South Korea Government wants to censor HTTPS traffics - salty_sauce
https://translate.google.com/translate?sl=auto&tl=en&u=http%3A%2F%2Fwww.mcst.go.kr%2Fweb%2Fs_notice%2Fpress%2FpressView.jsp%3FpSeq%3D16672
======
lifthrasiir
The attachment details on the method of censorship: basically a DNS-based
method for now, and will transition to an SNI-based method until 2019. Funnily
though there had been multiple successful investigations dealing with the
illegal copies of copyrighted works in South Korea.
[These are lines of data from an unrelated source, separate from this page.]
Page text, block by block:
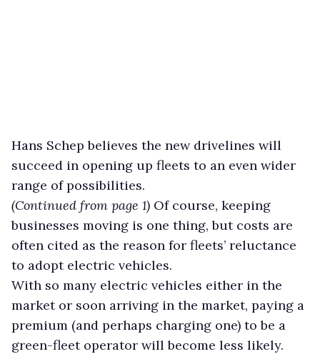
Hans Schep believes the new drivelines will
succeed in opening up fleets to an even wider
range of possibilities.
(Continued from page 1) Of course, keeping
businesses moving is one thing, but costs are
often cited as the reason for fleets’ reluctance
to adopt electric vehicles.
With so many electric vehicles either in the
market or soon arriving in the market, paying a
premium (and perhaps charging one) to be a
green-fleet operator will become less likely.
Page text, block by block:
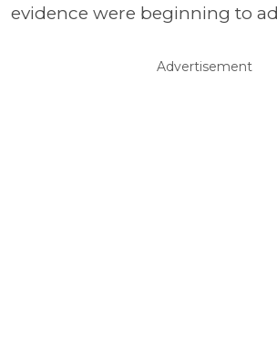
evidence were beginning to
Advertisement
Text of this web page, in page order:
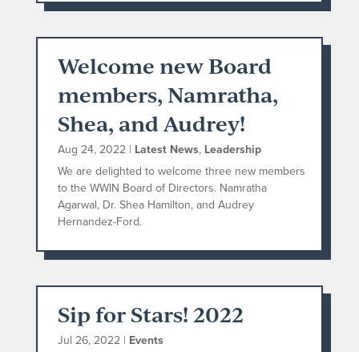
Welcome new Board
members, Namratha,
Shea, and Audrey!
Aug 24, 2022| Latest News, Leadership
We are delighted to welcome three new members
to the WWIN Board of Directors. Namratha
Agarwal, Dr. Shea Hamilton, and Audrey
Hernandez-Ford.
Sip for Stars! 2022
Jul 26, 2022| Events
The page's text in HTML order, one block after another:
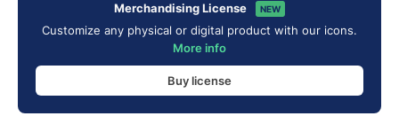
Merchandising License NEW
Customize any physical or digital product with our icons.
More info
Buy license
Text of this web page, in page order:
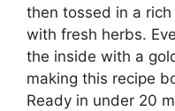
then tossed in a
with fresh herbs.
the inside with a
making this recipe
Ready in under 20
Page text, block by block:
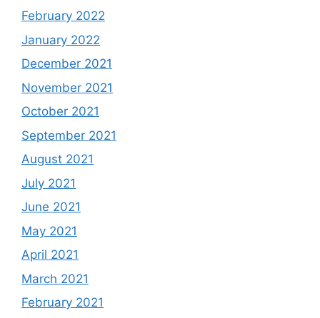
February 2022
January 2022
December 2021
November 2021
October 2021
September 2021
August 2021
July 2021
June 2021
May 2021
April 2021
March 2021
February 2021
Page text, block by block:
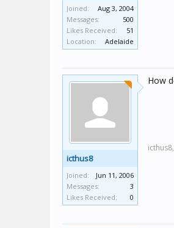
Joined:
Aug 3, 2004
Messages:
500
Likes Received:
51
Location:
Adelaide
icthus8
Joined:
Jun 11, 2006
Messages:
3
Likes Received:
0
How
icthus8,
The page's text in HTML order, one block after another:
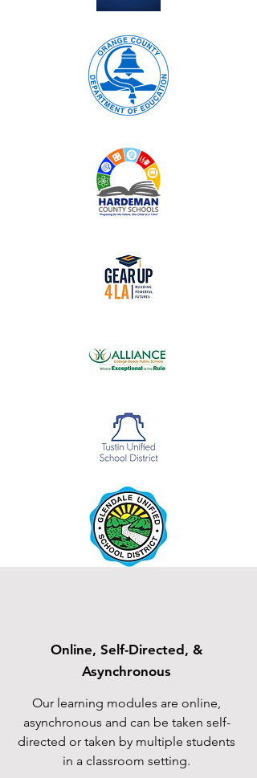
Online, Self-Directed, &
Asynchronous
Our learning modules are online,
asynchronous and can be taken self-
directed or taken by multiple students
in a classroom setting.
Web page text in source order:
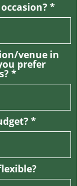
venue in
prefer
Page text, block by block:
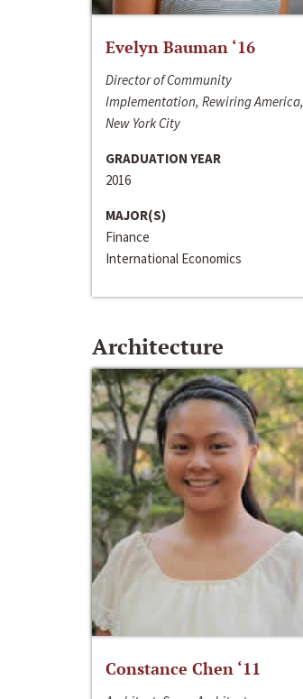
Evelyn Bauman ‘16
Director of Community
Implementation, Rewiring America,
New York City
GRADUATION YEAR
2016
MAJOR(S)
Finance
International Economics
Architecture
Constance Chen ‘11
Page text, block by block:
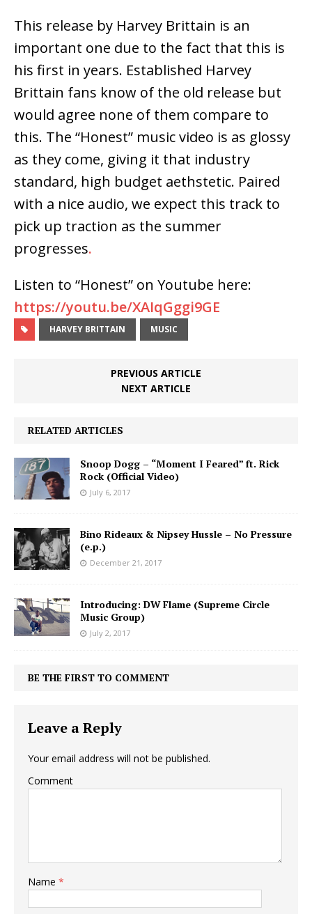
This release by Harvey Brittain is an
important one due to the fact that this is
his first in years. Established Harvey
Brittain fans know of the old release but
would agree none of them compare to
this. The “Honest” music video is as glossy
as they come, giving it that industry
standard, high budget aethstetic. Paired
with a nice audio, we expect this track to
pick up traction as the summer
progresses.
Listen to “Honest” on Youtube here:
https://youtu.be/XAIqGggi9GE
HARVEY BRITTAIN MUSIC
PREVIOUS ARTICLE
NEXT ARTICLE
RELATED ARTICLES
Snoop Dogg – “Moment I Feared” ft. Rick
Rock (Official Video)
July 6, 2017
Bino Rideaux & Nipsey Hussle – No Pressure
(e.p.)
December 21, 2017
Introducing: DW Flame (Supreme Circle
Music Group)
July 2, 2017
BE THE FIRST TO COMMENT
Leave a Reply
Your email address will not be published.
Comment
Name *
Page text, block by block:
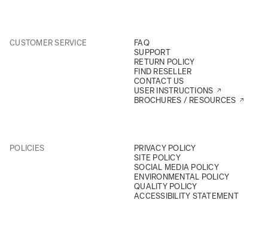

This particular censorship
attempt is a result of the stronger demand from publishers to censor
problematic websites as soon as possible---a bit of questionable development.

------
peremen
As the main text is included in the HWP file of the original press release in
Korean, here is Google Translate link of archived cached copy of Google:

[https://translate.google.com/translate?hl=ko&sl=ko&tl=en&u=h...](https://translate.google.com/translate?hl=ko&sl=ko&tl=en&u=https%3A%2F%2Fweb.archive.org%2Fweb%2F20180502063013%2Fhttp%3A%2F%2Fwebcache.googleusercontent.com%2Fsearch%3Fq%3Dcache%3AkrC8jFYUnxQJ%3Awww.korea.kr%2Fcommon%2Fdownload.do%253FfileId%253D185942541%2526tblKey%253DGMN%2B)